Smarsh is able to break the cycles of addiction, teen pregnancy, and lack of education that have kept previous generations of her family in poverty, and she gets good grades, eventually going to college and later pursuing a teaching and writing career. She notes, however, that she can only do so because some in previous generations worked hard to break those cycles, despite great hardship. For instance, she credits steady affirmation from her grandparents, fewer changes of residence than either of her parents experienced, and being the only female in her family with a father who was neither violent nor abusive.

== Themes ==
Heartlands main theme is social class in the United States. Throughout the book, Smarsh identifies systemic obstacles facing the American poor, a culture where the importance of social class is often dismissed or de-emphasized. The poor, she argues, are thus treated as invisible or shamed for their condition. Smarsh shifts between her personal story and the national laws that had an impact on her and her family, illustrating each policy's effect on individuals in poverty. Smarsh argues that belief in the American Dream adds to the denial of the problem of social class and leads to the continued oppression of those in poverty. Leah Hampton of the Los Angeles Times states, "The Smarshes give up their bodies to the American Dream, raising your crops and butchering your meat.

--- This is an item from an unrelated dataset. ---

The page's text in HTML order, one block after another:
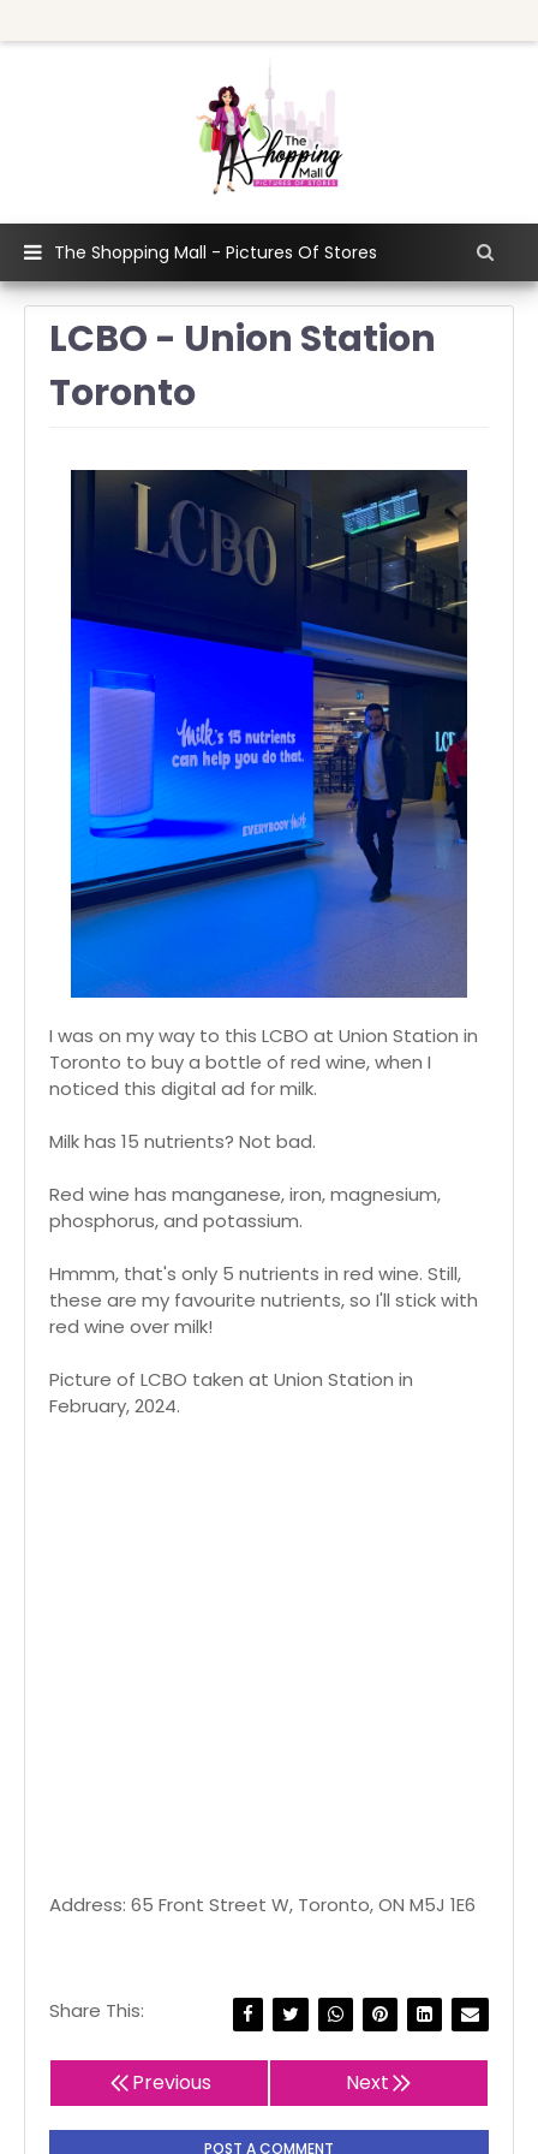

The wages for that labor are chronic stress, strained relationships and physical decline." Smarsh draws special attention to the suffering and the strength of women in poverty, using her framing device, writing to an imaginary unborn daughter, to emphasize the hardships the child might have faced and to describe how her own life might have been different if she had given birth to the child.

== Reception ==
In the Los Angeles Times, Hampton cautions readers that the book does not fit neatly into binary political categories, offering neither affirmation to urban liberals nor rural "hagiography" to conservatives: "Because farms are often a go-to setting for Americana, you may think you have read this book before. You haven't. This is not The Grapes of Wrath or Hillbilly Elegy, and it is never saccharine or self-deluding. This is a tough, no-nonsense woman telling truth, and telling it hard." Elizabeth Catte of The Washington Post calls Heartland a "thoughtful, big-hearted tale" that breaks "the national silence that hangs over the lives of the poor." Francesca Mari of The New York Times describes the book as "a deeply humane memoir with crackles of clarifying insight," though she criticizes Smarsh's framing device: Some of the book is written as if addressed to an unborn child, which she claims forces "the otherwise sage Smarsh to write in the inexorably sentimental second person." The Columbia Journal praises Smarsh's prose for maintaining "an element of regional diction that permeates much of America's best literature. Her plain language with its unique country lilt is paired with elegant turns of phrase that describe both Smarsh's family's specificities and also broader truths."